● **Collected data entries**:

↓↓↓

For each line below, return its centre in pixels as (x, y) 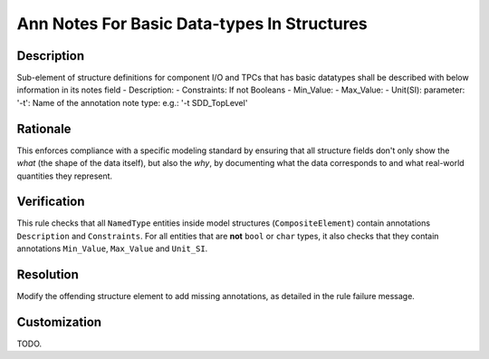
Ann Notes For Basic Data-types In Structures (192, 24)
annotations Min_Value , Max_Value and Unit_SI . (112, 248)
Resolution (48, 275)
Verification (51, 202)
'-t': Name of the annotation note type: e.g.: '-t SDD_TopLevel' (132, 102)
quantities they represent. (65, 176)
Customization (59, 322)
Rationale (44, 128)
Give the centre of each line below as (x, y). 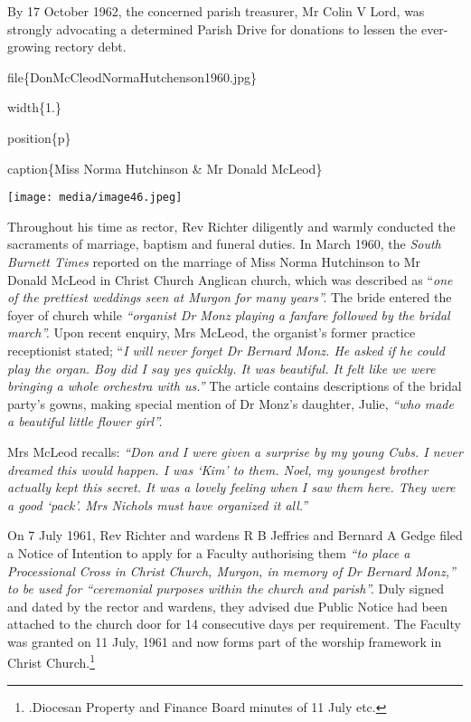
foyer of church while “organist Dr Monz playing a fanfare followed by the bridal (229, 314)
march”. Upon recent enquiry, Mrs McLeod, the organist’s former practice (212, 332)
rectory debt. (90, 47)
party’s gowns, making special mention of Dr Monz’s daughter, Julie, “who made (231, 403)
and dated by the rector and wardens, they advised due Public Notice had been (227, 606)
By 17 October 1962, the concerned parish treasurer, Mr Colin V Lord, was (216, 11)
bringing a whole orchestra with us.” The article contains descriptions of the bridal (235, 386)
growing (29, 47)
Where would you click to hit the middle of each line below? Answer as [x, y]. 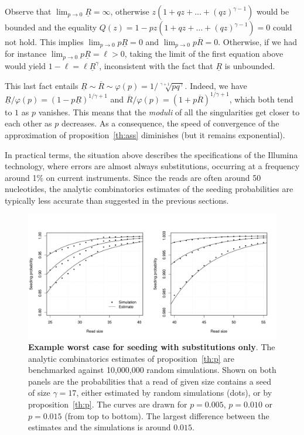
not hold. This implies [44, 42]
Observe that [28, 11]
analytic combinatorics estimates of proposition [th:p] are [131, 358]
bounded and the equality [51, 27]
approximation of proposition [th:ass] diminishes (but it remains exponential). [145, 134]
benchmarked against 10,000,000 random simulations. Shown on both [152, 370]
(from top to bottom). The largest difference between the [167, 415]
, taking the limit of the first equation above [204, 54]
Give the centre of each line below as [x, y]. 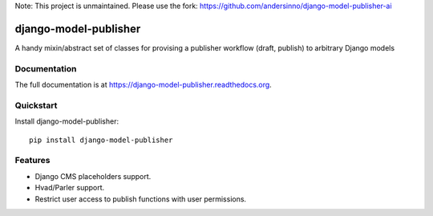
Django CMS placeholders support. [93, 176]
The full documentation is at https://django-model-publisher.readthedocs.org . [143, 85]
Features [32, 161]
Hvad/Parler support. [70, 188]
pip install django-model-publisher [101, 140]
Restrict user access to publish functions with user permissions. [141, 199]
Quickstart [36, 105]
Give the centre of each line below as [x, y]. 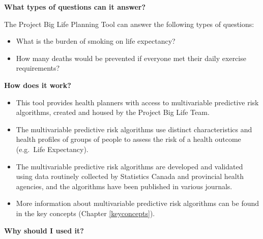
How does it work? [38, 85]
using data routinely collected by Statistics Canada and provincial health [130, 176]
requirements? [38, 68]
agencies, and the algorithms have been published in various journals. [124, 186]
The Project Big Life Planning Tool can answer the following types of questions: [129, 24]
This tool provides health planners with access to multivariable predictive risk [137, 102]
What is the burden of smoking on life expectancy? [96, 41]
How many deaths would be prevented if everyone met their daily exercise [131, 58]
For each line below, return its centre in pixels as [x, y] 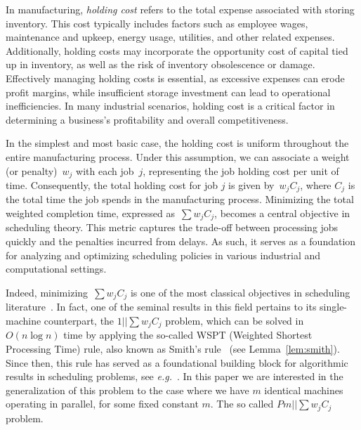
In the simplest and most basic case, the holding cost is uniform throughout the [177, 143]
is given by [251, 184]
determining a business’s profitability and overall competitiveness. [147, 119]
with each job [105, 170]
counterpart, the [79, 320]
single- [334, 307]
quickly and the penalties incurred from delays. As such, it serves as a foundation [181, 241]
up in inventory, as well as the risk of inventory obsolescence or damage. [160, 64]
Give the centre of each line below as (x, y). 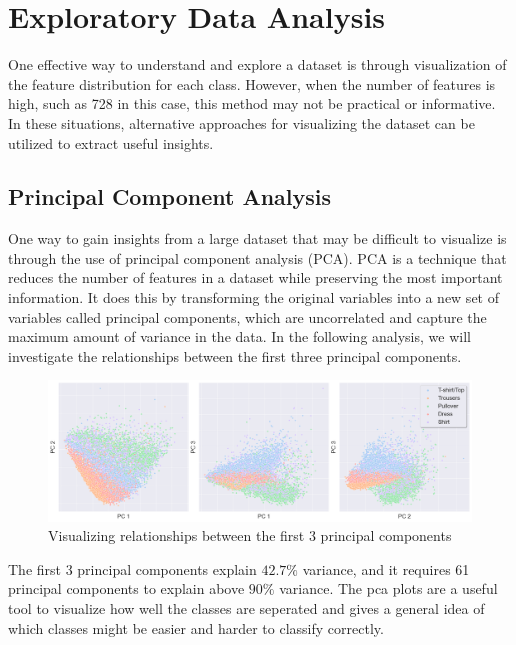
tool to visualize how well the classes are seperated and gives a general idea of (246, 608)
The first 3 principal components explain (132, 568)
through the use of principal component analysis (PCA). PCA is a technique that (257, 257)
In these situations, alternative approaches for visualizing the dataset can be (241, 122)
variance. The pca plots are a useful (388, 588)
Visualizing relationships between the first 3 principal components (250, 535)
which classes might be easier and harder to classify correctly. (196, 627)
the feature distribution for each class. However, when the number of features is (252, 83)
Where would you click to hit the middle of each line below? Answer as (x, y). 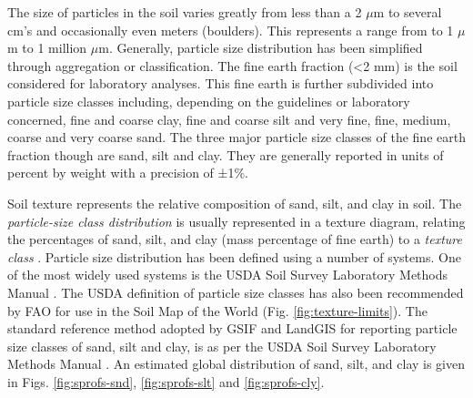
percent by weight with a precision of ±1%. (128, 173)
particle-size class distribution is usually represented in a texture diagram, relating (236, 221)
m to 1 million (47, 48)
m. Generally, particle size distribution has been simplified (261, 48)
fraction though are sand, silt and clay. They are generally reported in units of (226, 154)
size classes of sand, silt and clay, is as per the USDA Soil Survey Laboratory (222, 346)
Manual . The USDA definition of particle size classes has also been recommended (236, 292)
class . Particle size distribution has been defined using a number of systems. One (234, 256)
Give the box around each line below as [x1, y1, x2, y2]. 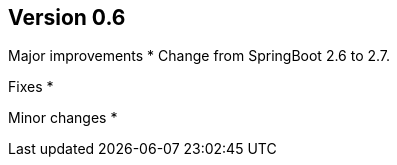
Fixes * [8, 78, 54, 96]
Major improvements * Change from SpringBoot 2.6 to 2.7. [8, 47, 391, 65]
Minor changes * [8, 109, 118, 127]
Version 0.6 [8, 5, 126, 30]
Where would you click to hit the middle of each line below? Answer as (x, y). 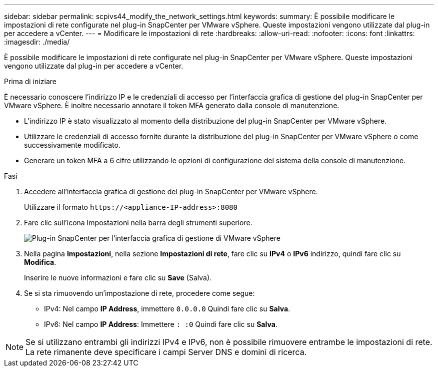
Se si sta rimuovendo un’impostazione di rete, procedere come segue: (139, 293)
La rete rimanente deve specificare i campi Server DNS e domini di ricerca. (166, 352)
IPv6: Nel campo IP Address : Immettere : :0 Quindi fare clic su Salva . (161, 324)
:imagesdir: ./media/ (37, 42)
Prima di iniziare (30, 81)
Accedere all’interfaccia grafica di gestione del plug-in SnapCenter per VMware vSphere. (171, 192)
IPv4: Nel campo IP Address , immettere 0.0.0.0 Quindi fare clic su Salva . (167, 309)
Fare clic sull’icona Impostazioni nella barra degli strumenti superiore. (138, 223)
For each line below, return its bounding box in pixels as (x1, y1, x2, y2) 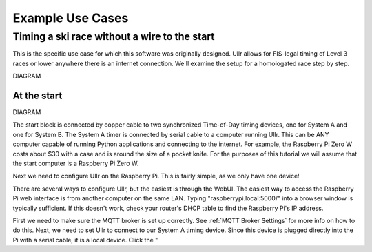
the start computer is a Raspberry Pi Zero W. (12, 159, 139, 168)
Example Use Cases (12, 10, 129, 25)
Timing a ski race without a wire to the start (12, 30, 215, 43)
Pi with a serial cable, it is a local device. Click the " (12, 235, 158, 244)
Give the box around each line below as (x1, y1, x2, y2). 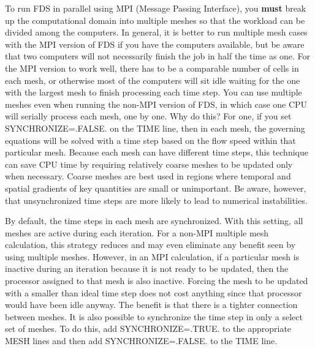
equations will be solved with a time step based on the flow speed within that (5, 133, 296, 146)
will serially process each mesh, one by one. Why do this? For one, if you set (5, 110, 292, 122)
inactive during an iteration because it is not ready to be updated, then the (5, 262, 289, 275)
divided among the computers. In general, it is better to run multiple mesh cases (5, 26, 308, 39)
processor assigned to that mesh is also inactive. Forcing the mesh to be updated (5, 274, 308, 287)
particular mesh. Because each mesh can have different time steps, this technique (5, 146, 308, 159)
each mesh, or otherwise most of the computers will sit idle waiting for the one (5, 73, 300, 86)
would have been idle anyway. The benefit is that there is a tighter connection (5, 298, 298, 311)
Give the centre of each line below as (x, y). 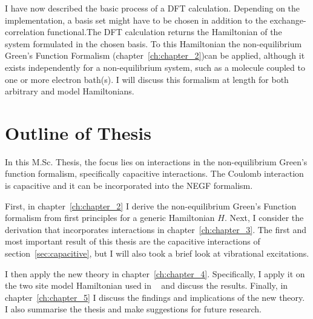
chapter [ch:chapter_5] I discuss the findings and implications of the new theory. (155, 297)
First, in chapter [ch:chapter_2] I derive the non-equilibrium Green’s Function (151, 206)
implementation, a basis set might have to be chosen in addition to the (136, 20)
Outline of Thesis (78, 132)
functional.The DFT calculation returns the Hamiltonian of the (165, 32)
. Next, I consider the (264, 218)
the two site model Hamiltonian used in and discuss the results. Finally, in (147, 285)
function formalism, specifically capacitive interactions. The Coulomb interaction (154, 173)
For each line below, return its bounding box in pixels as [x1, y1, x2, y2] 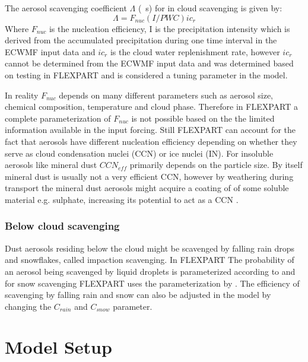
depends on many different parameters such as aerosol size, [59, 88, 273, 101]
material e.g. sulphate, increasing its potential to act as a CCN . [5, 193, 239, 205]
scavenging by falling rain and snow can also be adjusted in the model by [5, 288, 271, 301]
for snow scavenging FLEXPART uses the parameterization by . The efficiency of [5, 277, 300, 289]
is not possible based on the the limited [131, 112, 275, 124]
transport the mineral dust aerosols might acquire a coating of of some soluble [5, 182, 289, 194]
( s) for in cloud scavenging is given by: [138, 2, 282, 14]
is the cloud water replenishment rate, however [110, 45, 280, 58]
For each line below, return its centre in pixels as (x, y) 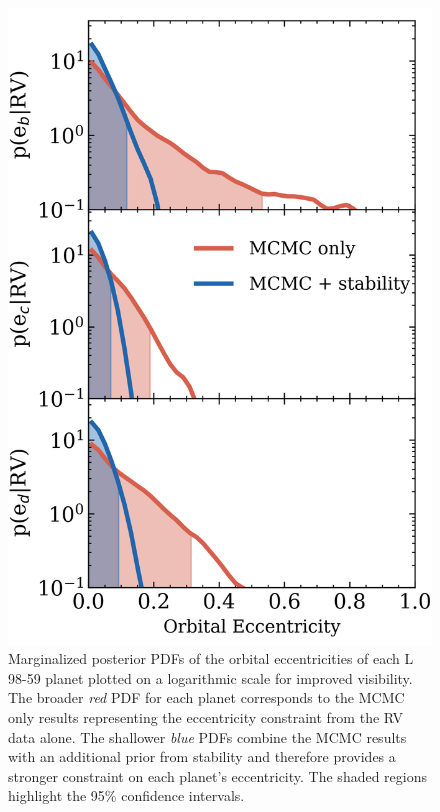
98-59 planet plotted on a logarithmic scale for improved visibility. (210, 677)
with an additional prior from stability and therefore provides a (202, 756)
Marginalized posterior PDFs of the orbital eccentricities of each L (211, 658)
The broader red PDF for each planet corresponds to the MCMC (206, 697)
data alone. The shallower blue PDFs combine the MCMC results (207, 736)
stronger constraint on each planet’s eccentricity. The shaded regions (218, 775)
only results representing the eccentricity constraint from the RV (206, 716)
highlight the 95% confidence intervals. (126, 795)

↑↑↑

● **YOUR INSTRUCTIONS**:
Print, exactly, each line above from the one with "How does it work? [38, 85]" to the one with "is given by [251, 184]", end lines included. Leave pictures out of it.

● **EXPECTED ANSWER**:
How does it work? [38, 85]
using data routinely collected by Statistics Canada and provincial health [130, 176]
requirements? [38, 68]
agencies, and the algorithms have been published in various journals. [124, 186]
The Project Big Life Planning Tool can answer the following types of questions: [129, 24]
This tool provides health planners with access to multivariable predictive risk [137, 102]
What is the burden of smoking on life expectancy? [96, 41]
How many deaths would be prevented if everyone met their daily exercise [131, 58]
For each line below, return its centre in pixels as [x, y] 
In the simplest and most basic case, the holding cost is uniform throughout the [177, 143]
is given by [251, 184]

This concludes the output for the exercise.